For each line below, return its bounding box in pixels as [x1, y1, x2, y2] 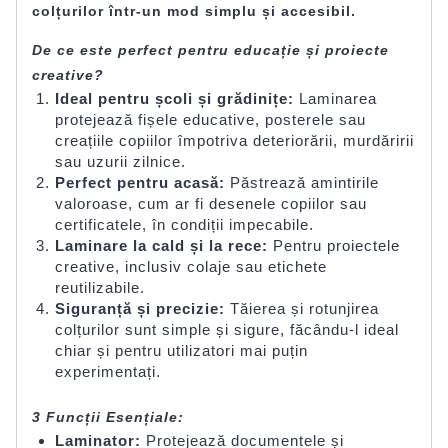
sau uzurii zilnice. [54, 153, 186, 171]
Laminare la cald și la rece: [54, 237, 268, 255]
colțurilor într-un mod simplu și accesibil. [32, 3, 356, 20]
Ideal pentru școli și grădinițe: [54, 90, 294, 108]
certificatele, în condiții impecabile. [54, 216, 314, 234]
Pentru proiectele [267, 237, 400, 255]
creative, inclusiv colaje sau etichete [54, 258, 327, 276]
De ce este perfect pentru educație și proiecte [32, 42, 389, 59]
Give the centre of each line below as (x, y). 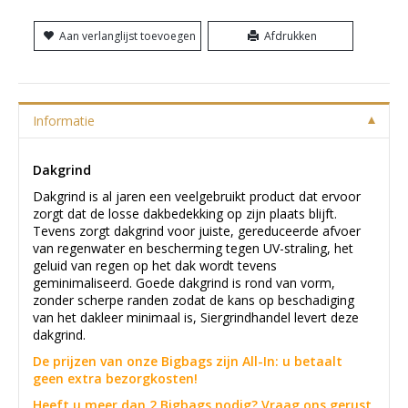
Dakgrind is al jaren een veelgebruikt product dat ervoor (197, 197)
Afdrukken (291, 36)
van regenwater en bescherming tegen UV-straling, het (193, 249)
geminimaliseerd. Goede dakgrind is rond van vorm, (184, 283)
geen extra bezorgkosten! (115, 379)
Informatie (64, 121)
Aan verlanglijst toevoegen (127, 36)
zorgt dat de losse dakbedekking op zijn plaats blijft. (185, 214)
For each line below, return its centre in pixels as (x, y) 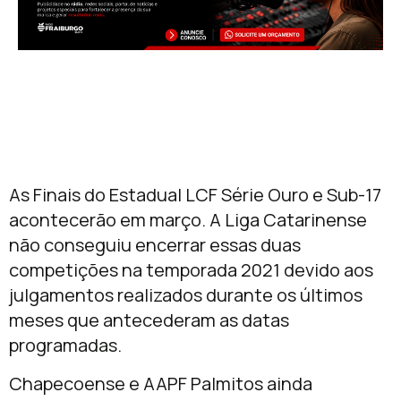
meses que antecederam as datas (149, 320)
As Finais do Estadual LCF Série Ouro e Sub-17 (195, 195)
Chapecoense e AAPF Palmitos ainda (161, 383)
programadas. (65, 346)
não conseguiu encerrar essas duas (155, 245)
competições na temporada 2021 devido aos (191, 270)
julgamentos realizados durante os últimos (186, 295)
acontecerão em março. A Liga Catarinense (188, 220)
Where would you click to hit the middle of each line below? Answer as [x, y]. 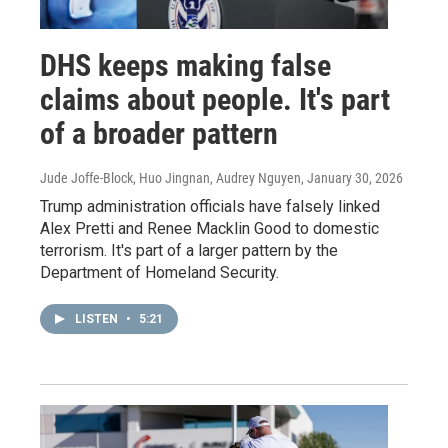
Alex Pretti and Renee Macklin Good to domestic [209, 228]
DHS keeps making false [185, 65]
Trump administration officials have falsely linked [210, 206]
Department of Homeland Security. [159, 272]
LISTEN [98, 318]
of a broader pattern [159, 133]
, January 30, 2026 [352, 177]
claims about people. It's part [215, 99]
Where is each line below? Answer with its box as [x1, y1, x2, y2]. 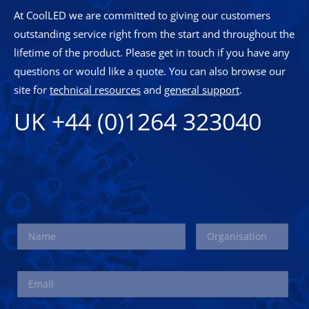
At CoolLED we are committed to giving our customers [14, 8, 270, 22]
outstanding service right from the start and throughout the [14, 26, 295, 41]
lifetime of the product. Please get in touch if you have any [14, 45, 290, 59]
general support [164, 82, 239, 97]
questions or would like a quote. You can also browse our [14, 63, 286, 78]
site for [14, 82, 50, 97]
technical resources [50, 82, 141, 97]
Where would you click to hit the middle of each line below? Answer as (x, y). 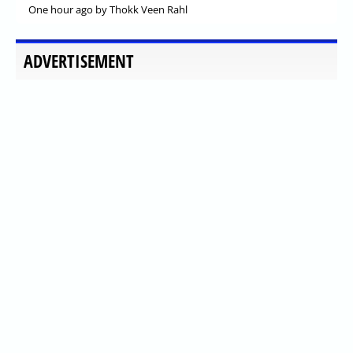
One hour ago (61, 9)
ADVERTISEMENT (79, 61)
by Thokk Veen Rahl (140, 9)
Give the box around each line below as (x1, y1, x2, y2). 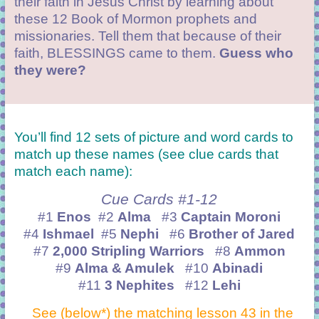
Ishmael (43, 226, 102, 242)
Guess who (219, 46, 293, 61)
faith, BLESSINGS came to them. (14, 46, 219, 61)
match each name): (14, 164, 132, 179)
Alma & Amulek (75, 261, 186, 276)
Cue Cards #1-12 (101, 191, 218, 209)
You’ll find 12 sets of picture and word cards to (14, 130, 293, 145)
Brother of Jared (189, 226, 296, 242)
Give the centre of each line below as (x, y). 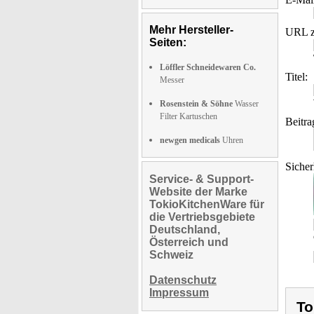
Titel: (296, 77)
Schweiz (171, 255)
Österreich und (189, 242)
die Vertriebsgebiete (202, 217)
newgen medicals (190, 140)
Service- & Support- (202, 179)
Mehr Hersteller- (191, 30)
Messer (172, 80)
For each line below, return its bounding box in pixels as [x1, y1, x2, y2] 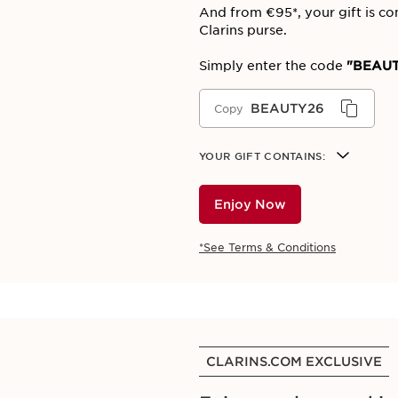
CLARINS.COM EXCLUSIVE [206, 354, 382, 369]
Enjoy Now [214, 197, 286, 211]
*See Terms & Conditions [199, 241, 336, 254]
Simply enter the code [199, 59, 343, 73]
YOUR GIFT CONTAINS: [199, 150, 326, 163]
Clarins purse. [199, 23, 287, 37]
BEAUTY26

....

# PROMPT
Keep each line of the records exactly as it is while transcribing them, but leave the images behind.

# SOLUTION FOR THIS EXERCISE
For each line below, return its bounding box in pixels as [x1, y1, x2, y2] 
sau uzurii zilnice. [54, 153, 186, 171]
Laminare la cald și la rece: [54, 237, 268, 255]
colțurilor într-un mod simplu și accesibil. [32, 3, 356, 20]
Ideal pentru școli și grădinițe: [54, 90, 294, 108]
certificatele, în condiții impecabile. [54, 216, 314, 234]
Pentru proiectele [267, 237, 400, 255]
creative, inclusiv colaje sau etichete [54, 258, 327, 276]
De ce este perfect pentru educație și proiecte [32, 42, 389, 59]
Give the centre of each line below as (x, y). 
Dakgrind is al jaren een veelgebruikt product dat ervoor (197, 197)
Afdrukken (291, 36)
van regenwater en bescherming tegen UV-straling, het (193, 249)
geminimaliseerd. Goede dakgrind is rond van vorm, (184, 283)
geen extra bezorgkosten! (115, 379)
Informatie (64, 121)
Aan verlanglijst toevoegen (127, 36)
zorgt dat de losse dakbedekking op zijn plaats blijft. (185, 214)
For each line below, return its centre in pixels as (x, y) 
meses que antecederam as datas (149, 320)
As Finais do Estadual LCF Série Ouro e Sub-17 (195, 195)
Chapecoense e AAPF Palmitos ainda (161, 383)
programadas. (65, 346)
não conseguiu encerrar essas duas (155, 245)
competições na temporada 2021 devido aos (191, 270)
julgamentos realizados durante os últimos (186, 295)
acontecerão em março. A Liga Catarinense (188, 220)
Where would you click to hit the middle of each line below? Answer as [x, y]. 
Alex Pretti and Renee Macklin Good to domestic [209, 228]
DHS keeps making false [185, 65]
Trump administration officials have falsely linked [210, 206]
Department of Homeland Security. [159, 272]
LISTEN [98, 318]
of a broader pattern [159, 133]
, January 30, 2026 [352, 177]
claims about people. It's part [215, 99]
Where is each line below? Answer with its box as [x1, y1, x2, y2]. 
At CoolLED we are committed to giving our customers [14, 8, 270, 22]
outstanding service right from the start and throughout the [14, 26, 295, 41]
lifetime of the product. Please get in touch if you have any [14, 45, 290, 59]
general support [164, 82, 239, 97]
questions or would like a quote. You can also browse our [14, 63, 286, 78]
site for [14, 82, 50, 97]
technical resources [50, 82, 141, 97]
Where would you click to hit the middle of each line below? Answer as (x, y). 
One hour ago (61, 9)
ADVERTISEMENT (79, 61)
by Thokk Veen Rahl (140, 9)
Give the box around each line below as (x1, y1, x2, y2). 
Ishmael (43, 226, 102, 242)
Guess who (219, 46, 293, 61)
faith, BLESSINGS came to them. (14, 46, 219, 61)
match each name): (14, 164, 132, 179)
Alma & Amulek (75, 261, 186, 276)
Cue Cards #1-12 (101, 191, 218, 209)
You’ll find 12 sets of picture and word cards to (14, 130, 293, 145)
Brother of Jared (189, 226, 296, 242)
Give the centre of each line below as (x, y). 
Titel: (296, 77)
Schweiz (171, 255)
Österreich und (189, 242)
die Vertriebsgebiete (202, 217)
newgen medicals (190, 140)
Service- & Support- (202, 179)
Mehr Hersteller- (191, 30)
Messer (172, 80)
For each line below, return its bounding box in pixels as [x1, y1, x2, y2] 
CLARINS.COM EXCLUSIVE [206, 354, 382, 369]
Enjoy Now [214, 197, 286, 211]
*See Terms & Conditions [199, 241, 336, 254]
Simply enter the code [199, 59, 343, 73]
YOUR GIFT CONTAINS: [199, 150, 326, 163]
Clarins purse. [199, 23, 287, 37]
BEAUTY26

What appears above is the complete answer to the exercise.